# shrimps and neon tetras?



## baboo_jenge (Apr 6, 2007)

Hi,
Would cherrys and neon tetras get along very well in 10gal?

And please answer with experience. 

I've noticed platies loved to eat baby shrimps. My shrimp population exploded when i took 10 of them out. 
I have re-scaped and would love to add 5-7 neons in the 10gal. AS LONG AS THEY DON'T EAT MY SHRIMPS. 

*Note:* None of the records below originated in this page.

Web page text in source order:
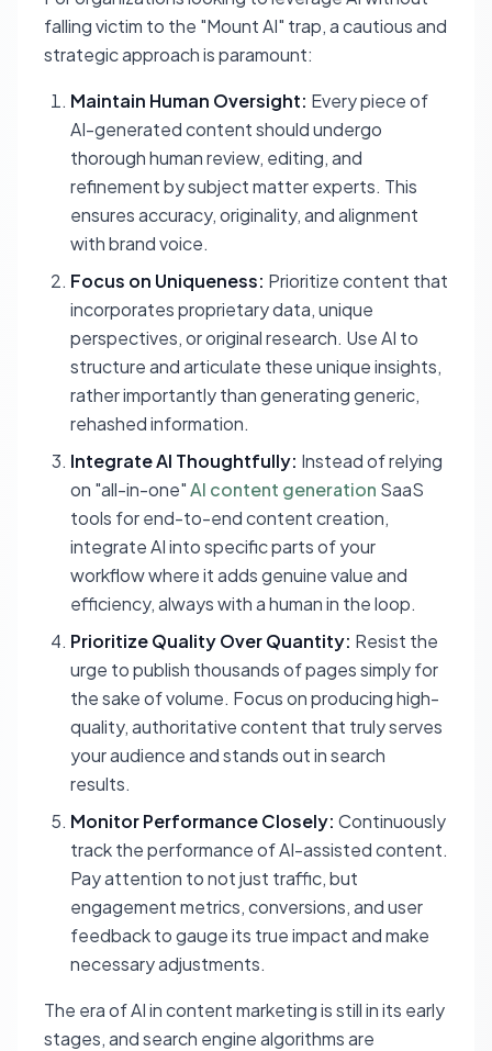
falling victim to the "Mount AI" trap, a cautious and
strategic approach is paramount:
Maintain Human Oversight: Every piece of
AI-generated content should undergo
thorough human review, editing, and
refinement by subject matter experts. This
ensures accuracy, originality, and alignment
with brand voice.
Focus on Uniqueness: Prioritize content that
incorporates proprietary data, unique
perspectives, or original research. Use AI to
structure and articulate these unique insights,
rather importantly than generating generic,
rehashed information.
Integrate AI Thoughtfully: Instead of relying
on "all-in-one"AI content generation SaaS
tools for end-to-end content creation,
integrate AI into specific parts of your
workflow where it adds genuine value and
efficiency, always with a human in the loop.
Prioritize Quality Over Quantity: Resist the
urge to publish thousands of pages simply for
the sake of volume. Focus on producing high-
quality, authoritative content that truly serves
your audience and stands out in search
results.
Monitor Performance Closely: Continuously
track the performance of AI-assisted content.
Pay attention to not just traffic, but
engagement metrics, conversions, and user
feedback to gauge its true impact and make
necessary adjustments.
The era of AI in content marketing is still in its early
stages, and search engine algorithms are
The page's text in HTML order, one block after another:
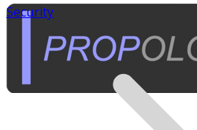
Security
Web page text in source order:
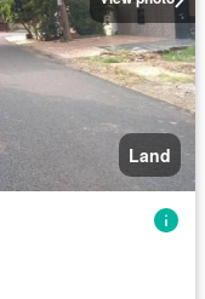
Land
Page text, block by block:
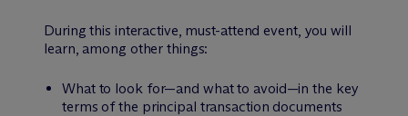
During this interactive, must-attend event, you will
learn, among other things:
What to look for—and what to avoid—in the key
terms of the principal transaction documents
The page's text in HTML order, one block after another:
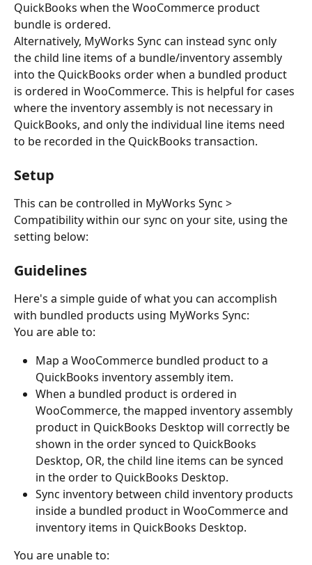
QuickBooks when the WooCommerce product
bundle is ordered.
Alternatively, MyWorks Sync can instead sync only
the child line items of a bundle/inventory assembly
into the QuickBooks order when a bundled product
is ordered in WooCommerce. This is helpful for cases
where the inventory assembly is not necessary in
QuickBooks, and only the individual line items need
to be recorded in the QuickBooks transaction.
Setup
This can be controlled in MyWorks Sync >
Compatibility within our sync on your site, using the
setting below:
Guidelines
Here's a simple guide of what you can accomplish
with bundled products using MyWorks Sync:
You are able to:
Map a WooCommerce bundled product to a
QuickBooks inventory assembly item.
When a bundled product is ordered in
WooCommerce, the mapped inventory assembly
product in QuickBooks Desktop will correctly be
shown in the order synced to QuickBooks
Desktop, OR, the child line items can be synced
in the order to QuickBooks Desktop.
Sync inventory between child inventory products
inside a bundled product in WooCommerce and
inventory items in QuickBooks Desktop.
You are unable to:
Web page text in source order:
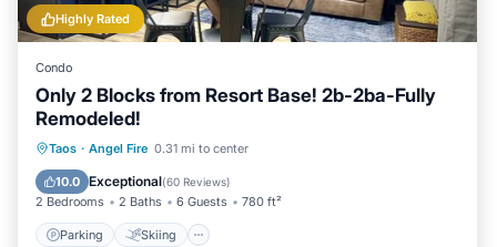
Highly Rated
Condo
Only 2 Blocks from Resort Base! 2b-2ba-Fully
Remodeled!
Taos · Angel Fire 0.31 mi to center
10.0 Exceptional(60 Reviews)
2 Bedrooms 2 Baths 6 Guests 780 ft²
Parking Skiing
Parking Skiing
Kitchen
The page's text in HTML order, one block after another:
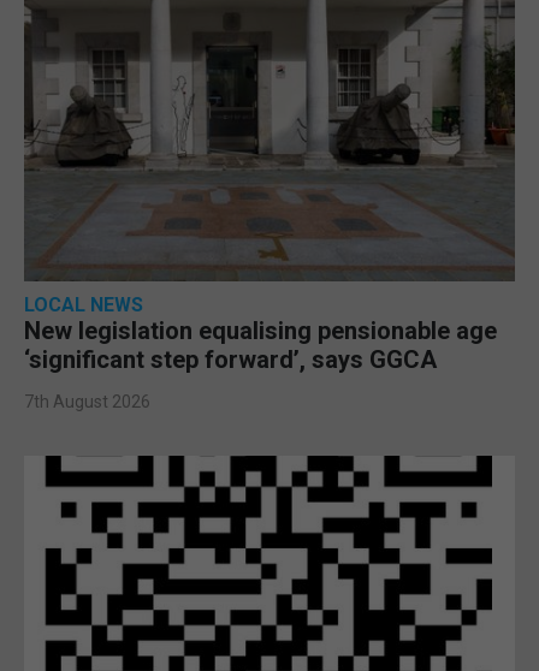
LOCAL NEWS
New legislation equalising pensionable age
‘significant step forward’, says GGCA
7th August 2026
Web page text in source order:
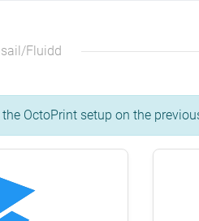
Fluidd
the OctoPrint setup on the
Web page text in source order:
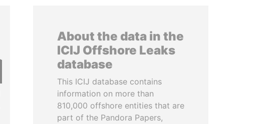
About the data in the
ICIJ Offshore Leaks
database
This ICIJ database contains
information on more than
810,000 offshore entities that are
part of the Pandora Papers,
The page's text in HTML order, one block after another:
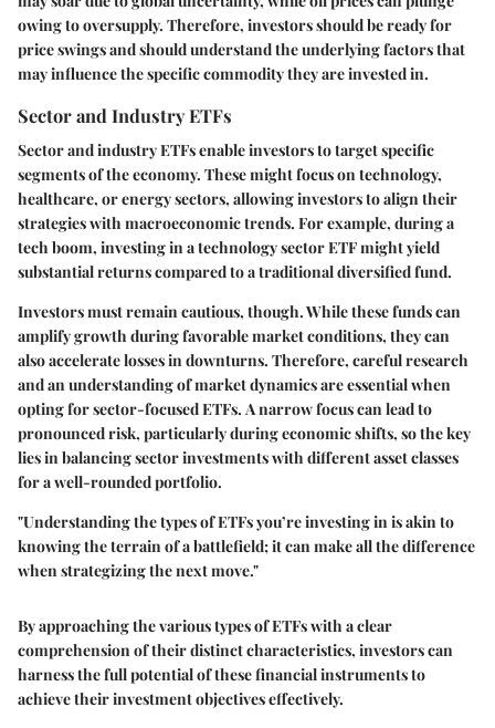
owing to oversupply. Therefore, investors should be ready for
price swings and should understand the underlying factors that
may influence the specific commodity they are invested in.
Sector and Industry ETFs
Sector and industry ETFs enable investors to target specific
segments of the economy. These might focus on technology,
healthcare, or energy sectors, allowing investors to align their
strategies with macroeconomic trends. For example, during a
tech boom, investing in a technology sector ETF might yield
substantial returns compared to a traditional diversified fund.
Investors must remain cautious, though. While these funds can
amplify growth during favorable market conditions, they can
also accelerate losses in downturns. Therefore, careful research
and an understanding of market dynamics are essential when
opting for sector-focused ETFs. A narrow focus can lead to
pronounced risk, particularly during economic shifts, so the key
lies in balancing sector investments with different asset classes
for a well-rounded portfolio.
"Understanding the types of ETFs you’re investing in is akin to
knowing the terrain of a battlefield; it can make all the difference
when strategizing the next move."
By approaching the various types of ETFs with a clear
comprehension of their distinct characteristics, investors can
harness the full potential of these financial instruments to
achieve their investment objectives effectively.
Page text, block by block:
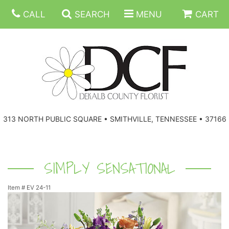
CALL SEARCH MENU CART
313 NORTH PUBLIC SQUARE • SMITHVILLE, TENNESSEE • 37166
CONGRATULATIONS
GET WELL
JUST BECAUSE
CORPORATE GIFTS
GIFT BASKETS
WREATHS
VASE ARRANGEMENTS
SIMPLY SENSATIONAL
Item # EV 24-11
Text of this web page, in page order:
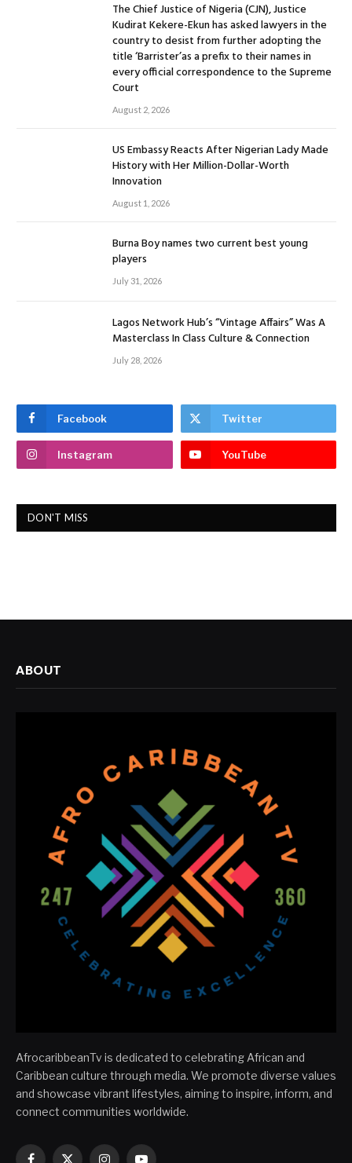
The Chief Justice of Nigeria (CJN), Justice
Kudirat Kekere-Ekun has asked lawyers in the
country to desist from further adopting the
title ‘Barrister’as a prefix to their names in
every official correspondence to the Supreme
Court
August 2, 2026
US Embassy Reacts After Nigerian Lady Made
History with Her Million-Dollar-Worth
Innovation
August 1, 2026
Burna Boy names two current best young
players
July 31, 2026
Lagos Network Hub’s “Vintage Affairs” Was A
Masterclass In Class Culture & Connection
July 28, 2026
Facebook Twitter
Instagram YouTube
DON'T MISS
ABOUT
AfrocaribbeanTv is dedicated to celebrating African and
Caribbean culture through media. We promote diverse values
and showcase vibrant lifestyles, aiming to inspire, inform, and
connect communities worldwide.
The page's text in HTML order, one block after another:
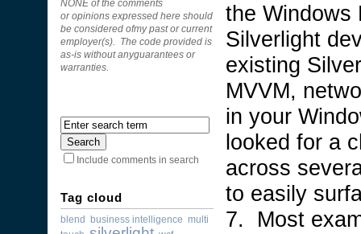
NONE of the comments
or opinions expressed here should
be considered ofmy past or current
employer(s). The code provided is
as-is without anyguarantees or
warranties.
Include comments in search
Tag cloud
blend business intelligence multi
the
Silverlight
existing
MVVM,
in your
looked for a
across
to easily
7. Most
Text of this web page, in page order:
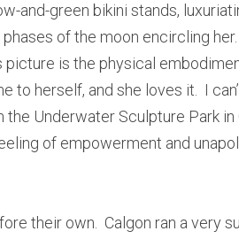
and-green bikini stands,
of the moon encircling
is the physical
to herself, and she loves it.  I
Underwater Sculpture Park in
of empowerment and
their own.  Calgon ran a very
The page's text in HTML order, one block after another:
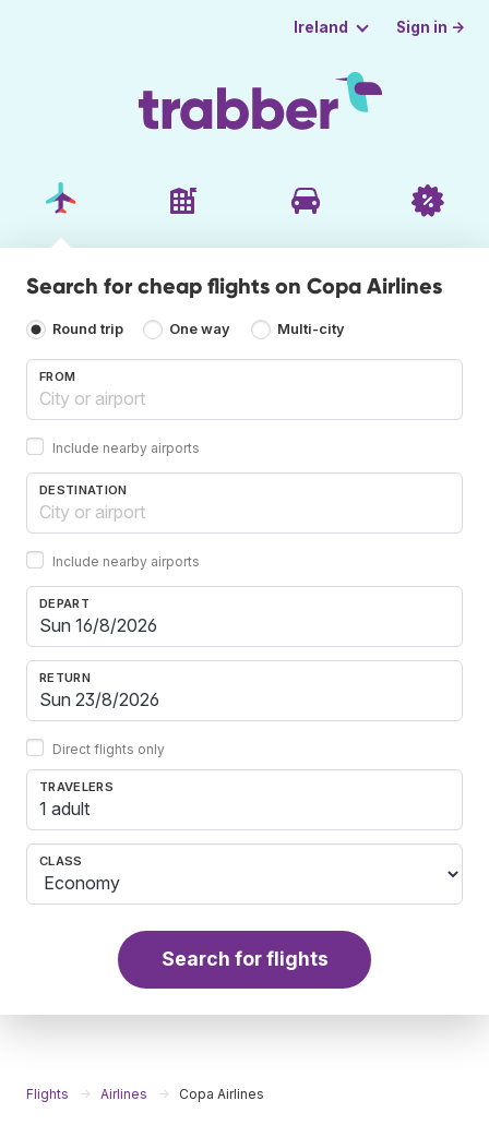
Ireland Sign in →
Search for cheap flights on Copa Airlines
Round trip One way Multi-city
FROM
Include nearby airports
DESTINATION
Include nearby airports
DEPART
RETURN
Direct flights only
TRAVELERS
1 adult
CLASS
Search for flights
Flights Airlines Copa Airlines

Well, let me know if you guys know anything about it.

Thanks in advance.

Brian.


----------



## Yeaulman (Jun 23, 2005)

I have 10 neons in a lightly planted shrimp tank (10g) and well the neons will pick on the shrimp if they are floating around, thinking they are food, but other than that, my shrimp are about the same size as the neons. I havent lost any yet.


----------



## bdement (Jun 4, 2007)

Shrimp are near the very bottom of the aquatic food chain. Newly hatched shrimp are eaten by anything with a mouth large enough to swallow it, which is just about every fish, including neon tetras. The only fish that won't eat young shrimp are those with specialized mouths for algae eating, like plecos.


----------



## baboo_jenge (Apr 6, 2007)

guppies don't seem to have much interest in them.


----------



## stepheus (Jun 13, 2006)

If you have enough hiding for the shrimps and a strong community going, i dont see that it will be a problem. I ve done it with many fishes before. Even female bettas.


----------



## newbie314 (Mar 2, 2007)

I have RCS and glo-light tetras.
10 of them in a 20gallon-long. Sound like they will be okay.
Only concern is that I can only find 1 right now. Must be hidding in the plants and under/around the drift wood.

Also bought two dwarf crayfish as well. I assume they will be ok.


----------



## Chuppy (Aug 5, 2007)

Well, my experience is with cardinals... almost the same so I'll shed some light anyways

I have tons of different sorts of shrimp.greens.. tigers.. CRS..RCS... all sorts(and i regretted it later as i got a colony of god-knows-what shrimp) .... Along with 32 Cardinals.... My shrimp population has been thriving... until the point where the moment you look at my plant.. u see a couple of shrimp on it (every stem individually) - im saying this metaphorically- So heres my 2 Cents.. should be no problems.... The only reason my shrimps start disappearing soon after is that i caught all the god-knows-what shrimp and sold it off cheap... (and those that died off due to a 5 hour power failure became snacks for my corals..) 

once again it is in my Humblest Opinion (IMHO) > Should be no problem

All the best

Drew


----------